§ **Required work**
Could you write out each entry exactly as it reads?

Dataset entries
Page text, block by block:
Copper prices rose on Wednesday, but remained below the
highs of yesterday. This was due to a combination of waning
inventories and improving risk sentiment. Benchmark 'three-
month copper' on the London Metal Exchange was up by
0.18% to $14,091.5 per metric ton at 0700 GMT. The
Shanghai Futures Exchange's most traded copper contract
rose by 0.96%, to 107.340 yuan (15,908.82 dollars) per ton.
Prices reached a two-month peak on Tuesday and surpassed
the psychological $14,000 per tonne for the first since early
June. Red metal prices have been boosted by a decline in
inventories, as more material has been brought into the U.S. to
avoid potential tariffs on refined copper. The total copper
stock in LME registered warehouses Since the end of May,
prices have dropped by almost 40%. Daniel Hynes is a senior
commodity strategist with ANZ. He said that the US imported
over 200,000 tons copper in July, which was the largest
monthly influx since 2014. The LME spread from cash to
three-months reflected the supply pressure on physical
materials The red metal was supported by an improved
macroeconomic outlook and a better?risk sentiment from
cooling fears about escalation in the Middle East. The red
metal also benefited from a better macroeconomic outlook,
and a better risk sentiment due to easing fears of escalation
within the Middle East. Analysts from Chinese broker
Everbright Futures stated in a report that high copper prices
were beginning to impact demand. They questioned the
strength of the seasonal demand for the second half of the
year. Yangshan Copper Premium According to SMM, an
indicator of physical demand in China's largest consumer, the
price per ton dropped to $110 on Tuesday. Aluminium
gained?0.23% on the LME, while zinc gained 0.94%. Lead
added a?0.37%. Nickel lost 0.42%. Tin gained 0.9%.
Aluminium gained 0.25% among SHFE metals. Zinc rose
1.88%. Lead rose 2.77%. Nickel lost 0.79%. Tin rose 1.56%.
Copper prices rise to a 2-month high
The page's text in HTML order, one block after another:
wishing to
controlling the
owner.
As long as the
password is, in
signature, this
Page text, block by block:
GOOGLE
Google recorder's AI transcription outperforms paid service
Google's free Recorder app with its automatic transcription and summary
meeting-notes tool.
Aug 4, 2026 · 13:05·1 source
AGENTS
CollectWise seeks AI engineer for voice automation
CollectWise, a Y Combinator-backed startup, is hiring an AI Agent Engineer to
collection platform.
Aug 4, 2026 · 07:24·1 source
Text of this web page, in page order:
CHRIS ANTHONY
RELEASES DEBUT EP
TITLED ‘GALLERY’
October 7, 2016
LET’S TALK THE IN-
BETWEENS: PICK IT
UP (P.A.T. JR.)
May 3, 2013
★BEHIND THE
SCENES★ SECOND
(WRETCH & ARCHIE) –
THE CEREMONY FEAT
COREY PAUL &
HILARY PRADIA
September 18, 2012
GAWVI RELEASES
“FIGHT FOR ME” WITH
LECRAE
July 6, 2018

§ **Exercise response**
Page text, block by block:
Copper prices rose on Wednesday, but remained below the
highs of yesterday. This was due to a combination of waning
inventories and improving risk sentiment. Benchmark 'three-
month copper' on the London Metal Exchange was up by
0.18% to $14,091.5 per metric ton at 0700 GMT. The
Shanghai Futures Exchange's most traded copper contract
rose by 0.96%, to 107.340 yuan (15,908.82 dollars) per ton.
Prices reached a two-month peak on Tuesday and surpassed
the psychological $14,000 per tonne for the first since early
June. Red metal prices have been boosted by a decline in
inventories, as more material has been brought into the U.S. to
avoid potential tariffs on refined copper. The total copper
stock in LME registered warehouses Since the end of May,
prices have dropped by almost 40%. Daniel Hynes is a senior
commodity strategist with ANZ. He said that the US imported
over 200,000 tons copper in July, which was the largest
monthly influx since 2014. The LME spread from cash to
three-months reflected the supply pressure on physical
materials The red metal was supported by an improved
macroeconomic outlook and a better?risk sentiment from
cooling fears about escalation in the Middle East. The red
metal also benefited from a better macroeconomic outlook,
and a better risk sentiment due to easing fears of escalation
within the Middle East. Analysts from Chinese broker
Everbright Futures stated in a report that high copper prices
were beginning to impact demand. They questioned the
strength of the seasonal demand for the second half of the
year. Yangshan Copper Premium According to SMM, an
indicator of physical demand in China's largest consumer, the
price per ton dropped to $110 on Tuesday. Aluminium
gained?0.23% on the LME, while zinc gained 0.94%. Lead
added a?0.37%. Nickel lost 0.42%. Tin gained 0.9%.
Aluminium gained 0.25% among SHFE metals. Zinc rose
1.88%. Lead rose 2.77%. Nickel lost 0.79%. Tin rose 1.56%.
Copper prices rise to a 2-month high
The page's text in HTML order, one block after another:
wishing to
controlling the
owner.
As long as the
password is, in
signature, this
Page text, block by block:
GOOGLE
Google recorder's AI transcription outperforms paid service
Google's free Recorder app with its automatic transcription and summary
meeting-notes tool.
Aug 4, 2026 · 13:05·1 source
AGENTS
CollectWise seeks AI engineer for voice automation
CollectWise, a Y Combinator-backed startup, is hiring an AI Agent Engineer to
collection platform.
Aug 4, 2026 · 07:24·1 source
Text of this web page, in page order:
CHRIS ANTHONY
RELEASES DEBUT EP
TITLED ‘GALLERY’
October 7, 2016
LET’S TALK THE IN-
BETWEENS: PICK IT
UP (P.A.T. JR.)
May 3, 2013
★BEHIND THE
SCENES★ SECOND
(WRETCH & ARCHIE) –
THE CEREMONY FEAT
COREY PAUL &
HILARY PRADIA
September 18, 2012
GAWVI RELEASES
“FIGHT FOR ME” WITH
LECRAE
July 6, 2018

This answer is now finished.